Give back all of the data exactly as it stands, with the pictures removed.

◆ Stored data
□ □ □ □ □
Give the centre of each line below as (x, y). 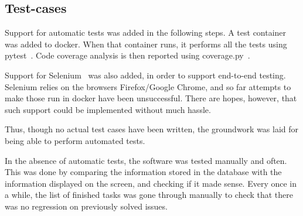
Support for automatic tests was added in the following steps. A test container (146, 32)
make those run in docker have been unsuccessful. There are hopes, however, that (151, 98)
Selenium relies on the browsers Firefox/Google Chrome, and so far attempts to (148, 86)
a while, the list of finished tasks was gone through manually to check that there (149, 195)
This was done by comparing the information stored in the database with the (143, 172)
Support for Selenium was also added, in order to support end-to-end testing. (145, 75)
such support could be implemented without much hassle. (108, 109)
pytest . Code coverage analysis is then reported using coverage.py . (127, 55)
□ □ □ □ □
◆ Answer space
Give the centre of each line below as (x, y). 
Support for automatic tests was added in the following steps. A test container (146, 32)
make those run in docker have been unsuccessful. There are hopes, however, that (151, 98)
Selenium relies on the browsers Firefox/Google Chrome, and so far attempts to (148, 86)
a while, the list of finished tasks was gone through manually to check that there (149, 195)
This was done by comparing the information stored in the database with the (143, 172)
Support for Selenium was also added, in order to support end-to-end testing. (145, 75)
such support could be implemented without much hassle. (108, 109)
pytest . Code coverage analysis is then reported using coverage.py . (127, 55)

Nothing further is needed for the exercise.